What you should do in a writers group:

  • Read each manuscript with the idea the draft is a draft, not a finished product.
  • Look for what the draft is trying to do or trying to become.
  • Look for what is being done well first.
  • Be honest about what doesn’t work for you and why it doesn’t work.
  • Comment on the draft, not the writer.
  • Critique the piece on its own terms. (A light comedy is not a serious tragedy and shouldn’t be judged as one. Critiquing a haiku because it isn’t a sonnet doesn’t help.)
  • Use every critiquing session as an opportunity to teach yourself more about the nature of writing.
  • Get something out of it for yourself.

What your shouldn’t do:

  • Rewrite the piece.
  • Patronize.
  • Show off at the writer’s expense.
  • Hold back what you honestly feel.

Remember:

  • A piece can be critiqued on multiple levels from the global, “Does it make sense?” or “How did it affect me?” to the minutely local, “This comma use is incorrect.”
  • Every piece will be critiqued differently depending on what it is trying to do and how it is trying to do it.
  • It’s okay if you don’t know exactly what to say about a piece. Fumbling around trying to articulate your feelings can be just as useful to the writer as a crisply pronounced judgment.
  • A lot of critiquing involves interplay between what the piece is trying to do and how it is trying to do it. Oftentimes weaknesses in a text are caused by a dissonance between these two attributes. Oftentimes the writer will be unclear on what the piece is trying to do, and you discussing it will help clarify that for the writer. This means that a critique can oscillate between the philosophical and the technical.
  • Every writing problem, eventually, becomes a technical one. How do I make the scene work? How do I make a convincing transition? How do I characterize convincingly? How do I introduce the conflict? How do I word the ending?
  • Oftentimes the critique will be about writing that is not on the page. Missing words. Rearranged words. Different words. The reader doesn’t know what those words will be. Only the writer can supply them, if she/he can.

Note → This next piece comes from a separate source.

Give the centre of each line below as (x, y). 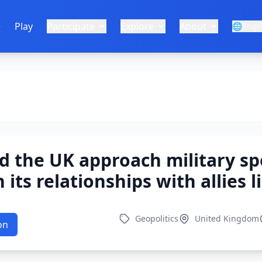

Not everyone needs a writers’ group. A very rare few are good judges of their own work. Some writers are afraid that a writers’ group will kill their voice, that they will start to write stories to avoid criticism rather than pursuing their muse. I haven’t seen that happen. It certainly hasn’t happened to me, but I understand the fear.

The Internet provides more resources for being a part of a writers’ group. I often use the collection of articles at the Science Fiction Writers of America website for advice, including the very helpful Turkey City Lexicon, which is both funny and a writing education at the same time.

Oh, I ought to mention that at the meeting where the writer received the air-sickness bag, we immediately voted her out of the group (it wasn’t the first time she’d behaved counterproductively). We finished the meeting by critiquing the rest of the manuscripts. Unfortunately, the meeting was in the house of the woman we’d just voted out of the group. The atmosphere was a bit…well…awkward.